Locate the word "adjCV" in the entries below, then gather every line that holds it.

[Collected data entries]
__________

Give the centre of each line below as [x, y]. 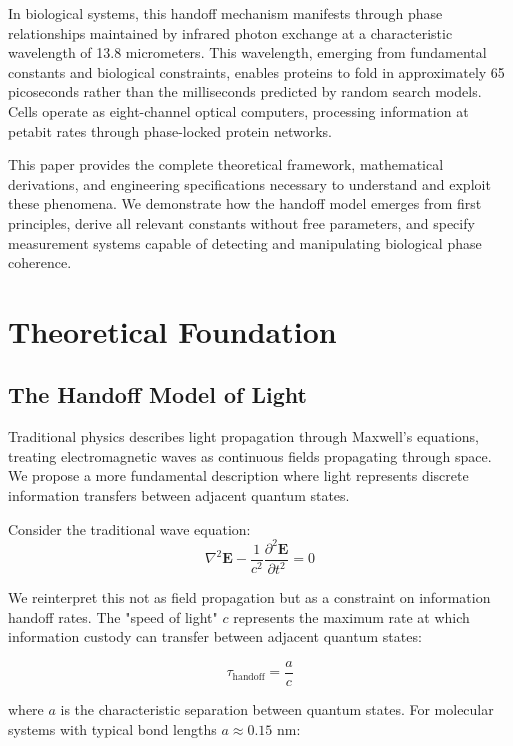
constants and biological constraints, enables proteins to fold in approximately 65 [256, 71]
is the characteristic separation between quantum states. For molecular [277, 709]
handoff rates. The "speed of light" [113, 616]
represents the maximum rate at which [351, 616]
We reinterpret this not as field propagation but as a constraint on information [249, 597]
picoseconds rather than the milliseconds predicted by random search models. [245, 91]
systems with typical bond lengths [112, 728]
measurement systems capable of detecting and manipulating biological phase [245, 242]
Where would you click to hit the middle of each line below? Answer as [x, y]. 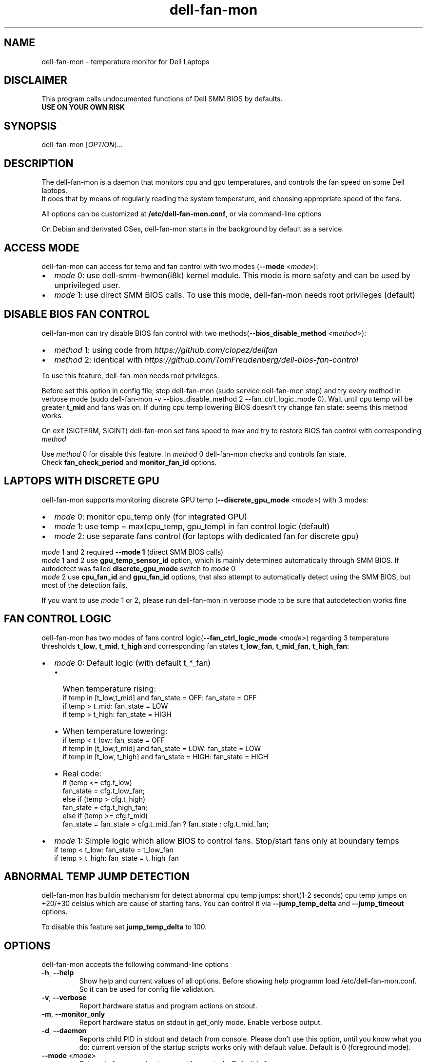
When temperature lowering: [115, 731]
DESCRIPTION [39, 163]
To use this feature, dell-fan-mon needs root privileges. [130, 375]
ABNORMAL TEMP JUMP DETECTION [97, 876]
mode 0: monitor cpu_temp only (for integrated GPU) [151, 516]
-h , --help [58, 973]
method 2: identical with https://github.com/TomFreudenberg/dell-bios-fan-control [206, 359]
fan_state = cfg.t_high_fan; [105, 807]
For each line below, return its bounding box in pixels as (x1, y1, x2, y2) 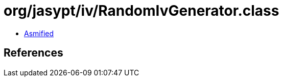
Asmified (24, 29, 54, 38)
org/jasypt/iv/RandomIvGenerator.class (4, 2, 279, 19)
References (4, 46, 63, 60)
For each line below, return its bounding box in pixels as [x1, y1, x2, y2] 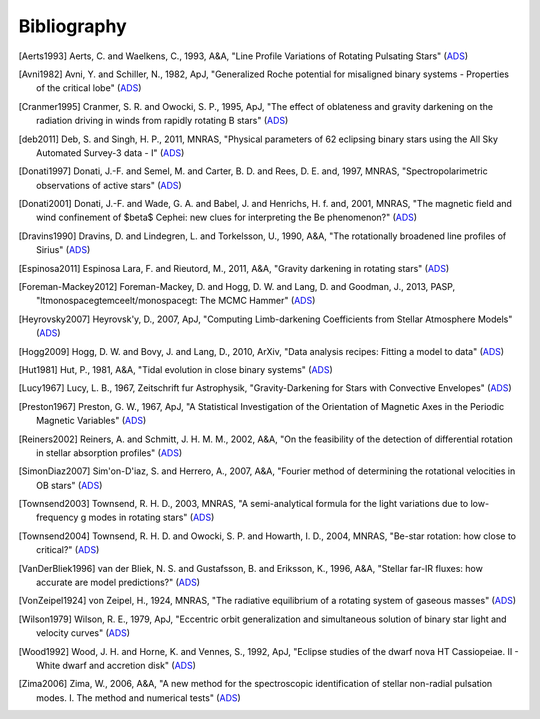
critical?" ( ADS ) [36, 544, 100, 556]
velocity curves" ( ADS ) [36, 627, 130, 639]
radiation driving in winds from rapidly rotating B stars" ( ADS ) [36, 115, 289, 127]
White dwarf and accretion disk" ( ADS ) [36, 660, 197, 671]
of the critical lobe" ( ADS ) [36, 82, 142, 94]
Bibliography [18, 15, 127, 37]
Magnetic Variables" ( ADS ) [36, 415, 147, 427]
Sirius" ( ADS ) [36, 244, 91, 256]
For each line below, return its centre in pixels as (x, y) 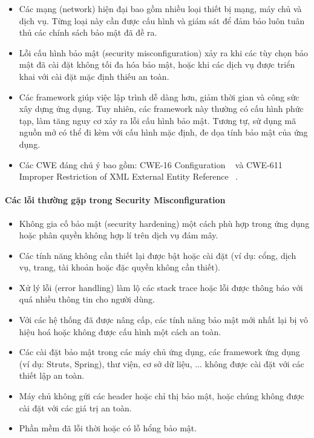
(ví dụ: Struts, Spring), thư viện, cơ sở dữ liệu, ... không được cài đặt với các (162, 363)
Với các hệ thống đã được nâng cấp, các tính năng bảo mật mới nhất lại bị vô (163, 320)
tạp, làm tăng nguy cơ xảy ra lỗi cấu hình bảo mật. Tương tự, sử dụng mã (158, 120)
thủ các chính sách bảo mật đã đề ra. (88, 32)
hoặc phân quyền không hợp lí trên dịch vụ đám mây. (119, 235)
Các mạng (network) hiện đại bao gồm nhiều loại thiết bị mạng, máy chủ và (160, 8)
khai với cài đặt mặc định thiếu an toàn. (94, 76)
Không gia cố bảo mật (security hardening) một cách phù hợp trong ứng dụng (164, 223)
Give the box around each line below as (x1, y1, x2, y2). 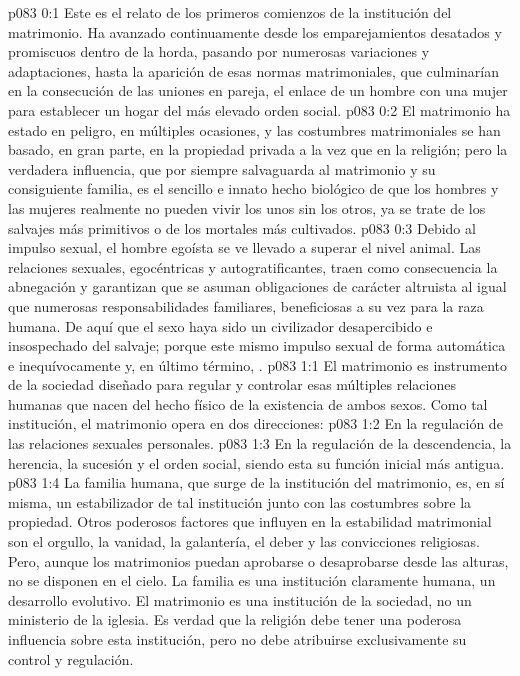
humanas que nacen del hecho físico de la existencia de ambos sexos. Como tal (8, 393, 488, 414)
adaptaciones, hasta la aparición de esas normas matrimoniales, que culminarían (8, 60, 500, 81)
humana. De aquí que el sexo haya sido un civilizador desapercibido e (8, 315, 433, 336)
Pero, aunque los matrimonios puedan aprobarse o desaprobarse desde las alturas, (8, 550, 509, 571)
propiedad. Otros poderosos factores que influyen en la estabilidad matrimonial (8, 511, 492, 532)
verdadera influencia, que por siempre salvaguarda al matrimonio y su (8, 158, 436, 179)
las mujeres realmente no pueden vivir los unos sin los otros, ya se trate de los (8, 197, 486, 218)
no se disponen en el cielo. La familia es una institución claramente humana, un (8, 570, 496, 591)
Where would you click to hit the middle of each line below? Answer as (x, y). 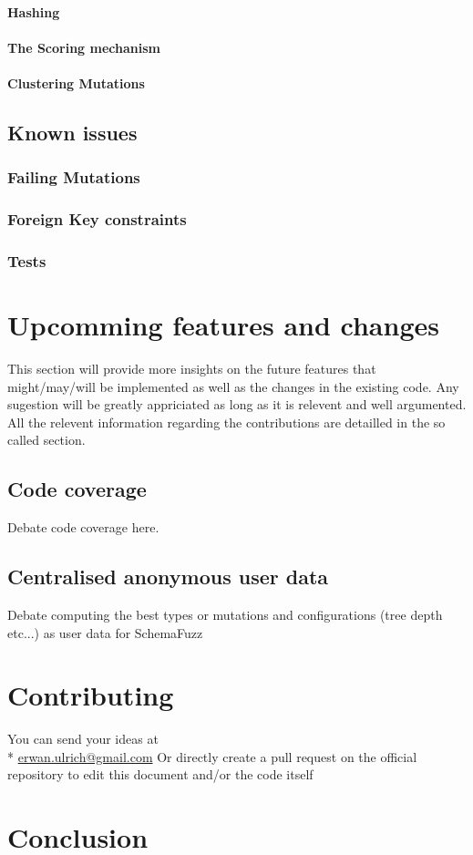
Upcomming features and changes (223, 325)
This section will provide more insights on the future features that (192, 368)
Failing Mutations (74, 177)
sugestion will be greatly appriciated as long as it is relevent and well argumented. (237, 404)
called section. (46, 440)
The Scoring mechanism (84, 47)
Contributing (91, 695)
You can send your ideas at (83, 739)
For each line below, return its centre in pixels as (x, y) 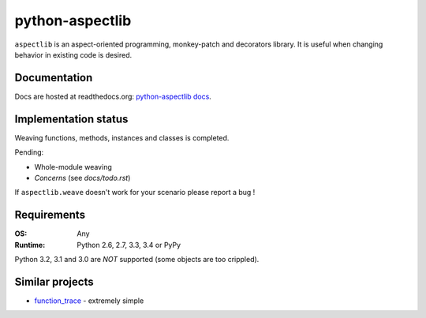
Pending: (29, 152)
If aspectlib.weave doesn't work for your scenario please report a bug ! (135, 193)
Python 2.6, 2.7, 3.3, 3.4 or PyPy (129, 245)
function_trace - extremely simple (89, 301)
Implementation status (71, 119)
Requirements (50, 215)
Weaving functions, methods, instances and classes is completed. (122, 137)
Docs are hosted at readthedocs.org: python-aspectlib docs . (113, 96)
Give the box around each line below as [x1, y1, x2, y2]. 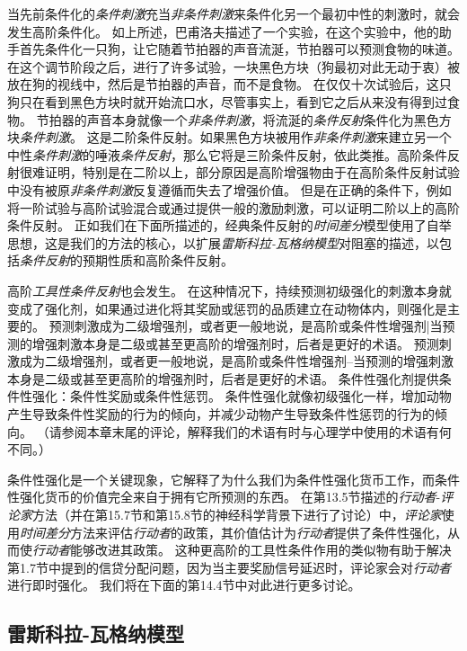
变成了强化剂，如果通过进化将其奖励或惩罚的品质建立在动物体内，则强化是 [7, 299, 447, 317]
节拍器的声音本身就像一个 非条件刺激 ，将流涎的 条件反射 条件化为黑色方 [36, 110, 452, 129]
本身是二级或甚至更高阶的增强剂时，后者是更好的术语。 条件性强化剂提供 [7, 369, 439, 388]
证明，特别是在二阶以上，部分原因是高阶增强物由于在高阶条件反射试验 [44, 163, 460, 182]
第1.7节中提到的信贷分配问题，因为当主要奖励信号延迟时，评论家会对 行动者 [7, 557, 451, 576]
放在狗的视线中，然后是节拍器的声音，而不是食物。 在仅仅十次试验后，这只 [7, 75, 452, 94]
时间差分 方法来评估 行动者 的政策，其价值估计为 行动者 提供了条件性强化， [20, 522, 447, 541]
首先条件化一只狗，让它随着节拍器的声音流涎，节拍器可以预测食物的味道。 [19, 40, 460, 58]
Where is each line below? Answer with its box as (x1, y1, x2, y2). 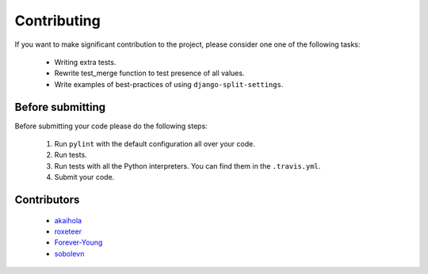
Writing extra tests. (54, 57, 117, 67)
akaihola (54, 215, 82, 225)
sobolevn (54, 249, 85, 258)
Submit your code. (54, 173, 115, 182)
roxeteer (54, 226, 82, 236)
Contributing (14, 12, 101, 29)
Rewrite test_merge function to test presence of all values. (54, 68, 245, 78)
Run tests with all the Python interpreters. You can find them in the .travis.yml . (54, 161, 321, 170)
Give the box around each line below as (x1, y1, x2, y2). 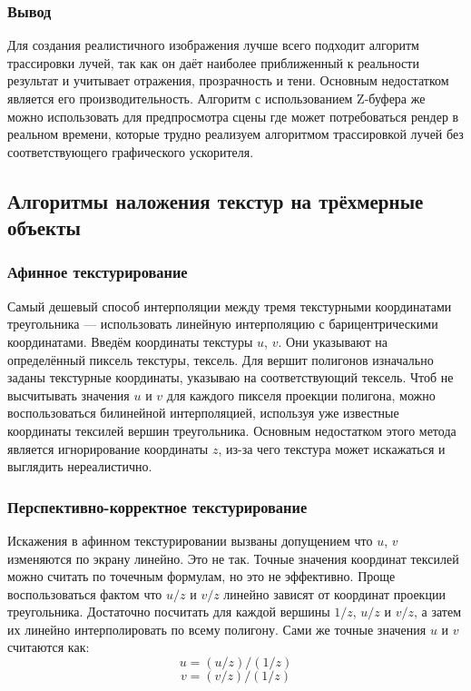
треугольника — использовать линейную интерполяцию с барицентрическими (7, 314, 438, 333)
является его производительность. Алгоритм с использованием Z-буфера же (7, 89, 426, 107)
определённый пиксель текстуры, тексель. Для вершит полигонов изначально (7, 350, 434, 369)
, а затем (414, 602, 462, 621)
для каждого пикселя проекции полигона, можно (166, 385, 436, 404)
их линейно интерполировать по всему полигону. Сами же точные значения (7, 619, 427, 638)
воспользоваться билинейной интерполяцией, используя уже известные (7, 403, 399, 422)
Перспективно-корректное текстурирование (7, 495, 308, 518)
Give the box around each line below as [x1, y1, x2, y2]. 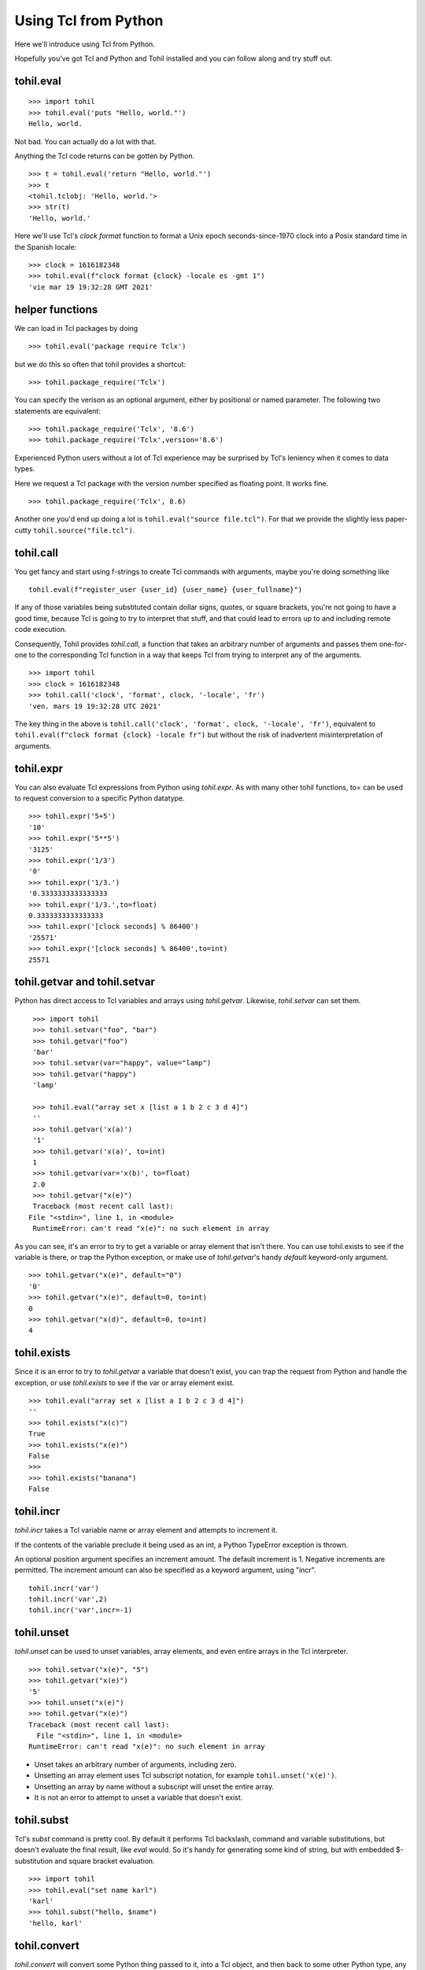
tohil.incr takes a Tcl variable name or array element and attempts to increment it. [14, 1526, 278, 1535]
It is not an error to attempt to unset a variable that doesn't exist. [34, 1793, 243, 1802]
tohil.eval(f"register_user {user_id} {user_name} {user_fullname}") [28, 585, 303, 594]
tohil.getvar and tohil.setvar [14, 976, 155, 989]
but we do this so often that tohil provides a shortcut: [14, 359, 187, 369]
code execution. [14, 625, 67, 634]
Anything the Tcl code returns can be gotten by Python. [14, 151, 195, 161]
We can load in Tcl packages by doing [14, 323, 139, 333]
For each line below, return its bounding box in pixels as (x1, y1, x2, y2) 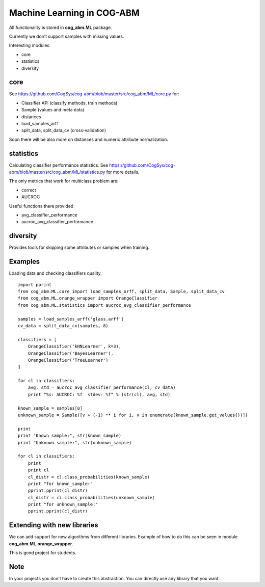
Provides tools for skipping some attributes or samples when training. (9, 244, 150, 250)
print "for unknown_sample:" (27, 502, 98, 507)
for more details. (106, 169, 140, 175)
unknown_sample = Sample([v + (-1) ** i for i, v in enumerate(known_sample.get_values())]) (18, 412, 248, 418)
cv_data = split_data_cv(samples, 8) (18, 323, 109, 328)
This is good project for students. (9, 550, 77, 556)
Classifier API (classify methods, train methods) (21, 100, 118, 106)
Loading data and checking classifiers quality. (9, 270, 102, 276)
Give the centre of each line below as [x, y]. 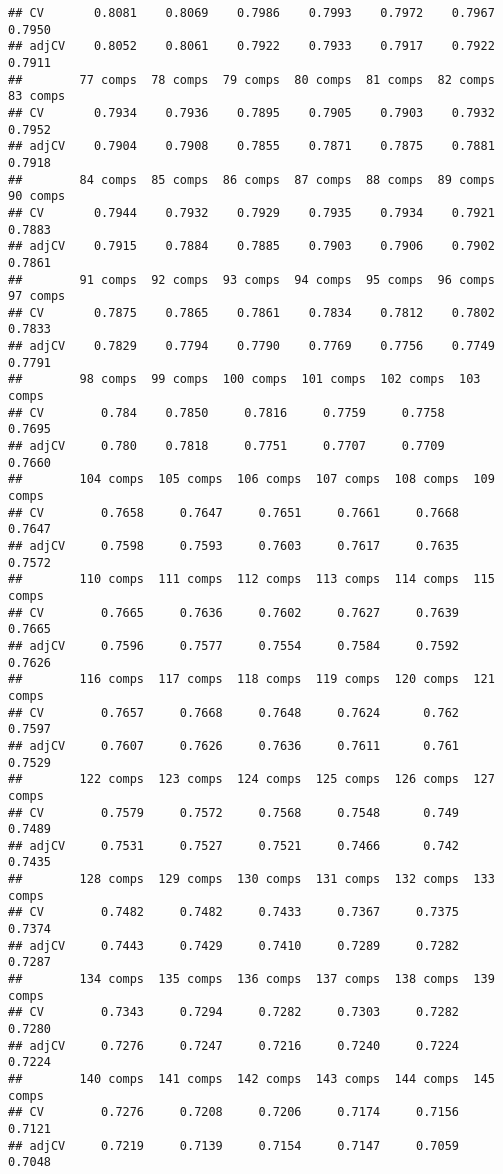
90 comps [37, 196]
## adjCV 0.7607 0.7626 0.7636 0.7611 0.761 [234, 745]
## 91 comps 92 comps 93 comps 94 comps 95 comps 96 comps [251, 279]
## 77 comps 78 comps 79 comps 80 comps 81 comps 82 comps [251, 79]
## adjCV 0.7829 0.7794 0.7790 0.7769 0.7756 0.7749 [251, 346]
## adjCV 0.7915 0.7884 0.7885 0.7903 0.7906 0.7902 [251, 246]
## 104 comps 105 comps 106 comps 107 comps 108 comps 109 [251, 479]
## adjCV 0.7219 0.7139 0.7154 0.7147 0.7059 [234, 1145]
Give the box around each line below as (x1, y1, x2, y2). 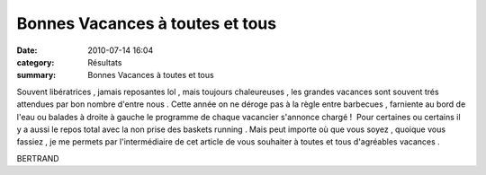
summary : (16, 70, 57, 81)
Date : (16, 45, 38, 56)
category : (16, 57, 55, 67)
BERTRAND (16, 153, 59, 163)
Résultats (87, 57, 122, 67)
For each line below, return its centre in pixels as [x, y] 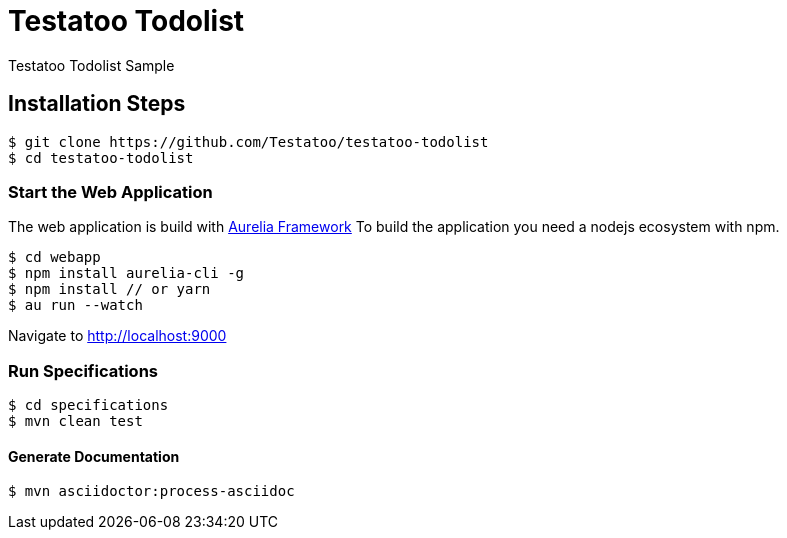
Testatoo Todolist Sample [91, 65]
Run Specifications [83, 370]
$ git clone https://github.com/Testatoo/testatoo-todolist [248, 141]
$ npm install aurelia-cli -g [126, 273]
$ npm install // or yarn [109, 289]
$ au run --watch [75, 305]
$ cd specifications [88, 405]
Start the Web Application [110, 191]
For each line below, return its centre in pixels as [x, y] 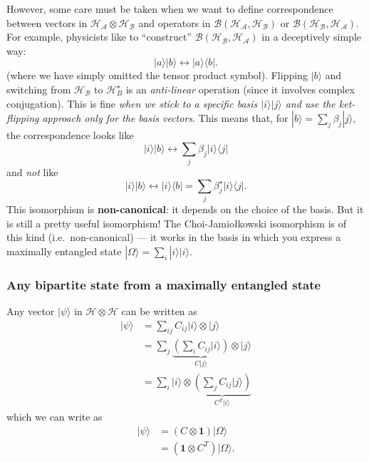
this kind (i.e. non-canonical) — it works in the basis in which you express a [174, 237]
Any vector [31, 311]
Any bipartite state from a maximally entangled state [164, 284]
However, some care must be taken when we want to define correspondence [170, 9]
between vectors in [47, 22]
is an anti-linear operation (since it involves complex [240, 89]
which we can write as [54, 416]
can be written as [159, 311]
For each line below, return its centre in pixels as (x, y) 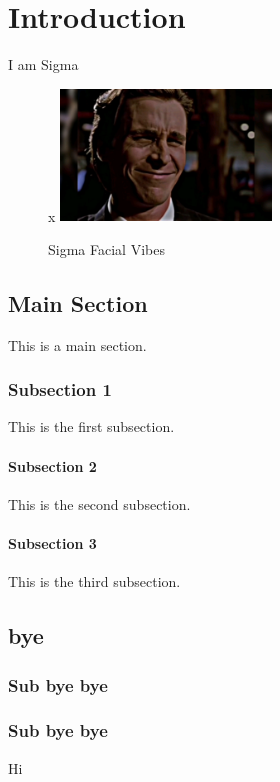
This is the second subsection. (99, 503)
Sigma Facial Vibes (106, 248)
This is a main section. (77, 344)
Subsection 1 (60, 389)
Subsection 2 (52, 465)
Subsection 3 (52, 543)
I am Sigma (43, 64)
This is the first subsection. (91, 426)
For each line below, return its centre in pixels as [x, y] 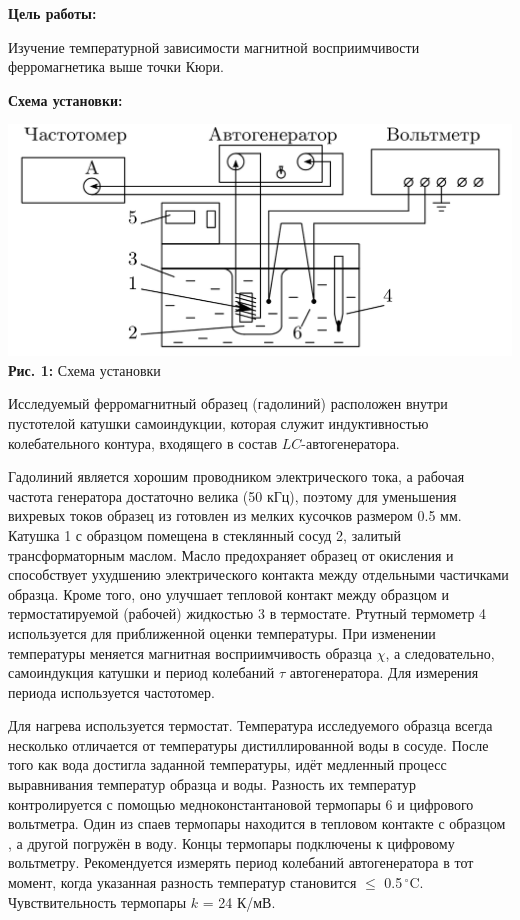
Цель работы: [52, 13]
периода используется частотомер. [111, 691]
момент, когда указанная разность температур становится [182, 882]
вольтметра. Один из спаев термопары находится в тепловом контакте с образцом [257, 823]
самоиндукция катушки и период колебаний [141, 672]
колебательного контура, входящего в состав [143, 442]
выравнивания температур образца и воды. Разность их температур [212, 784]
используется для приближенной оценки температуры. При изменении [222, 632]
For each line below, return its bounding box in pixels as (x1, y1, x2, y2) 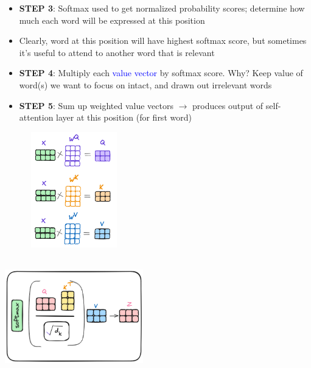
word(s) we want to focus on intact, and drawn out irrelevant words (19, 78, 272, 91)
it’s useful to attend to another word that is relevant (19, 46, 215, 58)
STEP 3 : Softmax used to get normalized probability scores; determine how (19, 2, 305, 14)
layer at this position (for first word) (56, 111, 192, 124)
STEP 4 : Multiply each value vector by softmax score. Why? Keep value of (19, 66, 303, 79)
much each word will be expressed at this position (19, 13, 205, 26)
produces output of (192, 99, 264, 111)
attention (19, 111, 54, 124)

__________

_The completed task_:
## adjCV 0.7607 0.7626 0.7636 0.7611 0.761 [234, 745]
## adjCV 0.7829 0.7794 0.7790 0.7769 0.7756 0.7749 [251, 346]
## adjCV 0.7915 0.7884 0.7885 0.7903 0.7906 0.7902 [251, 246]
## adjCV 0.7219 0.7139 0.7154 0.7147 0.7059 [234, 1145]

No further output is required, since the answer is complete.